I was like, damn, like this is real, Like I'm not gonna see my kids. I was outcast, I was killed, and I was buried with sixty one years of dirt to lie in the tomb called prison. And I was shattered, you know, so much so when I went to prison, I had what you call delusions of reprieve. Something good's gonna happen. God is gonna open up the door and for me. You know, while I was sitting in prison, I wore my coat and my boots in my bunk. They say, man, why are you doing that? Because they
gonna come get me. Man, you're tripping. I was broken, right, So that's the gist of it.
But I see it also as just not losing hope. You had to believe that you weren't gonna spend sixty some years in prison. So I'm really interested in hearing because I did six and a half years, and it breaks my heart to know that you spent twenty five years in prison, and so I just want to hear about your strength and how you spent your time in prison, especially two of ten years. At that time, I believe I read you were in solitary confinement. So how did you keep yourself strong?
So, you know, in order to see somebody at their highest heights, you must know where they being that they low was lows. When I explained to you why I was that I was shattered. I could have gave up, but you can never give up on yourself. And you know when I came in, you know, I fought from day one.
I hit the law library.
I learned how to really read a case law and understand it. And you know, I was eventually, you know, put on solitary for participating in the prison riot that I didn't even participate in. So I was left with the question why me? And that question was answered, why not me?

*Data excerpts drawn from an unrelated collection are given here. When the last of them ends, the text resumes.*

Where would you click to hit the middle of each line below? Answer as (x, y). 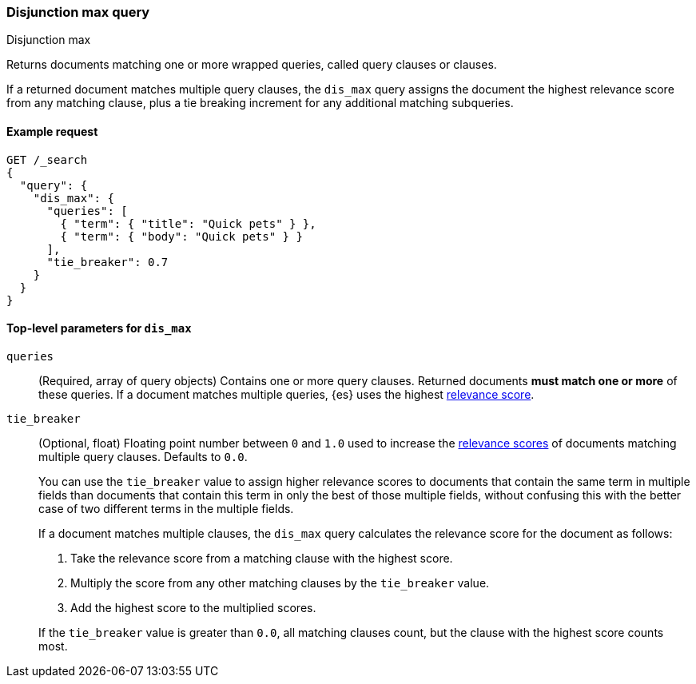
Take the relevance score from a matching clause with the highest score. (262, 558)
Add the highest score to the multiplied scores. (193, 607)
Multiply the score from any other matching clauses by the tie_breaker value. (280, 583)
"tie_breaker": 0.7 (107, 262)
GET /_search (47, 159)
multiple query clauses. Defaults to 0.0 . (143, 456)
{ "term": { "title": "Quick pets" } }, (188, 223)
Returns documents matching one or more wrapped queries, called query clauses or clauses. (252, 65)
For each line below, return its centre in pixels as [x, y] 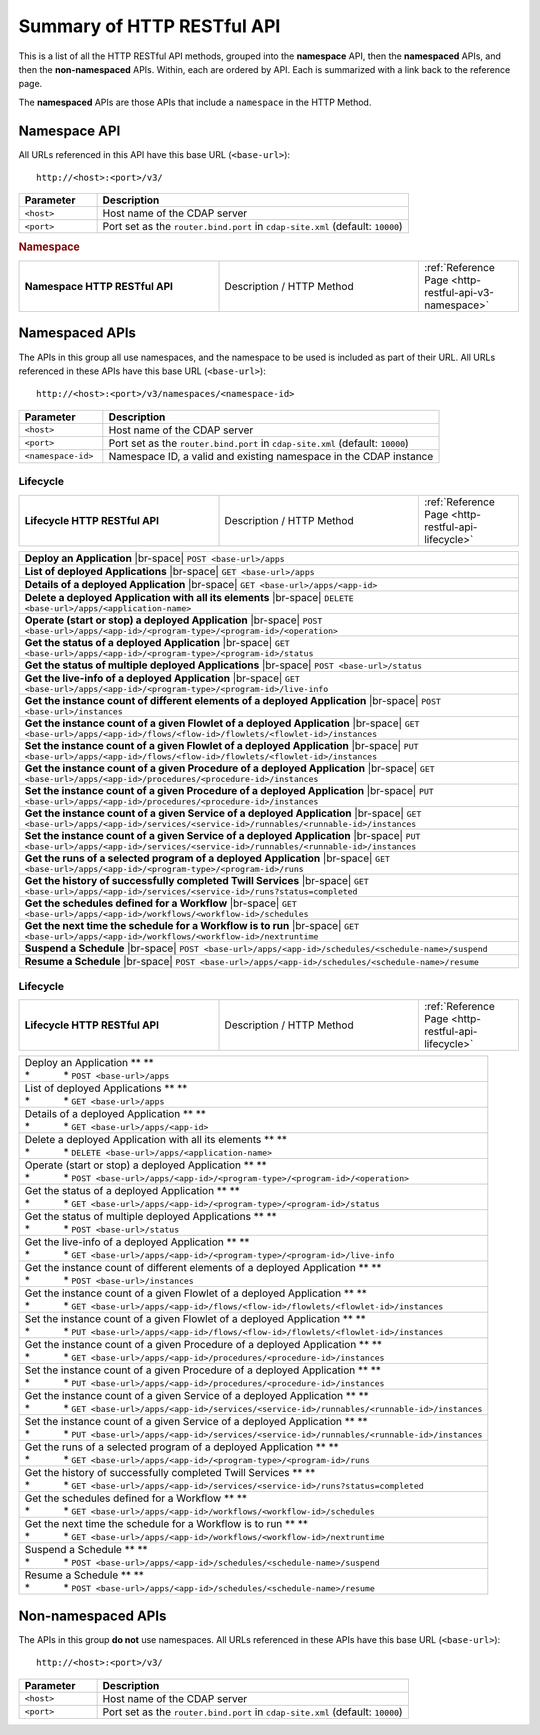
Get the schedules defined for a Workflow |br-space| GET [160, 903]
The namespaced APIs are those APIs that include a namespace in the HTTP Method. [195, 102]
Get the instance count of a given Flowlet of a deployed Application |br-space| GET [222, 723]
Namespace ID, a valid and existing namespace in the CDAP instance [271, 456]
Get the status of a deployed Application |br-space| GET [157, 642]
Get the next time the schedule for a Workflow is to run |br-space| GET [192, 925]
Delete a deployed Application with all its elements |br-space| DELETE [189, 597]
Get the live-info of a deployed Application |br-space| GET [162, 678]
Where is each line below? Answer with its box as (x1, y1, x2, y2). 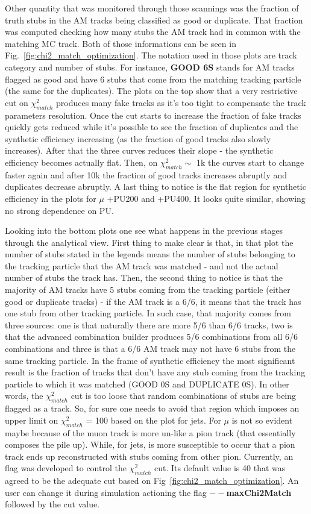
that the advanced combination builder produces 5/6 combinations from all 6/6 (5, 330, 298, 343)
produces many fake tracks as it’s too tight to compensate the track (56, 96, 306, 108)
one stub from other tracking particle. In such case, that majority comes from (5, 307, 291, 319)
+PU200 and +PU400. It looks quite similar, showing (107, 192, 306, 204)
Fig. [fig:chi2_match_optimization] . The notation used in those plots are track (5, 49, 297, 61)
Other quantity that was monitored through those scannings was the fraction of (5, 2, 299, 14)
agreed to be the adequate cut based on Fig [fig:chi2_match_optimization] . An (5, 474, 299, 487)
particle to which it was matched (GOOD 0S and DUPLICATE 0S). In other (5, 377, 289, 390)
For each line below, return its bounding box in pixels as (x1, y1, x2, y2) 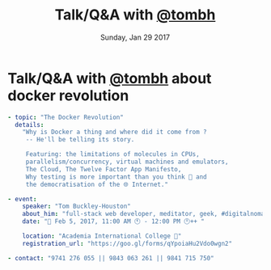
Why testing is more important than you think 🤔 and (25, 172, 207, 181)
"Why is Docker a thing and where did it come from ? (22, 128, 207, 137)
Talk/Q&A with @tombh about (7, 69, 212, 87)
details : (15, 120, 44, 129)
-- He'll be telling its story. (25, 136, 135, 144)
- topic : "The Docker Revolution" (7, 113, 125, 121)
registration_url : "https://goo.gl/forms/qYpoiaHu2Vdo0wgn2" (22, 239, 232, 247)
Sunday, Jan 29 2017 (100, 32, 171, 42)
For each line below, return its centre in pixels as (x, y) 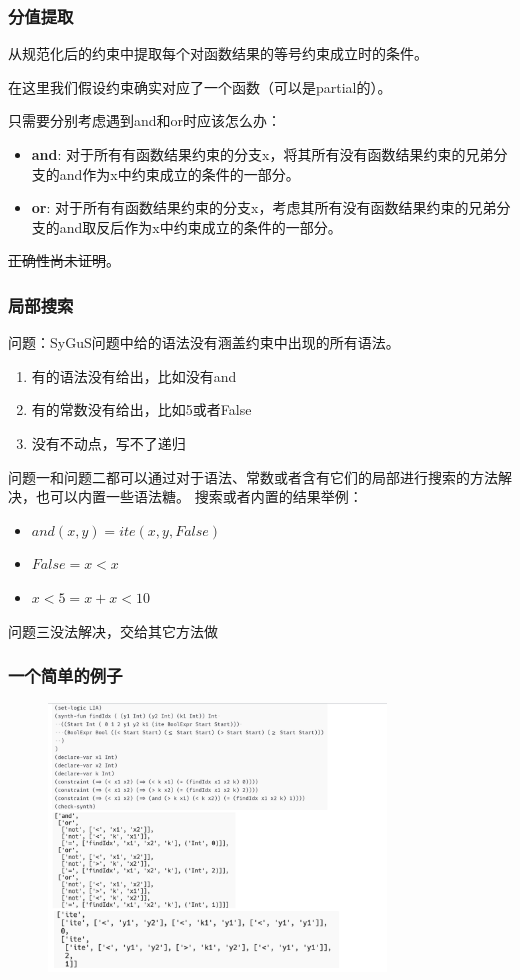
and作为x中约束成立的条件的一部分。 (179, 173)
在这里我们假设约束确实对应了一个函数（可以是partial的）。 (200, 86)
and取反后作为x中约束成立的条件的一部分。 (200, 226)
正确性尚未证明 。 (64, 260)
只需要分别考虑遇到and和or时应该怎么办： (145, 120)
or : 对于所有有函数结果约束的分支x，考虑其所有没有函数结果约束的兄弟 (264, 207)
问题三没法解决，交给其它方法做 (113, 630)
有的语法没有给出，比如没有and (134, 375)
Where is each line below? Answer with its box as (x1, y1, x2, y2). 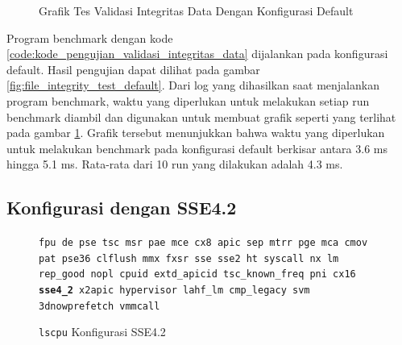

Why not me? You know? So I had to get myself together.
I had to eat, eat some spirit full, you know, eat some knowledge ful you know, every day. And one of the things that I learned when I was in solitary was acceptance, right acceptance. I had to accept that I was in that moment those circumstances, not the stance, the situation, but the things that are circumscribed around it. And once I started to accept that I got to go through this process, I became more creative with the tools around me. So my jail cell wasn't no longer
a jail cell. It wasn't solitary no more. It became solitude. It became a university, It became a healing center for me. It became, you know, a public speaking stage, you know, to the other solitary prisoners, the other eleven. So I did the best that I can do in there, and I impacted guys. My best moments in there was when I showed guys who were illiterate how to read, how to write right, when I gave somebody that was broken, man, I put them back together and gave them real confidence
and healing. See, they didn't see that when we was on the inside. When I had the mic, it don't matter. I'm the coldest ever, and I said it on record because I made them guys in their hope. That feel good, That feel good. That's what I do it for it right now?
Right well, Leon, congratulations on your self growth while and the shoe in solitary, and then also your motivation for you know, when you were in general population to try to help lift other young brothers that were in the system as well, and I'm sure you'll continue to do so while you're home. Laura, I want to circle back to you a little bit and talk about some things
that went wrong in Leon's trials, both of them. When you reviewed this case, did you see any evidence of ineffective counsel or prosecutor of misconduct, you know, that kind of thing.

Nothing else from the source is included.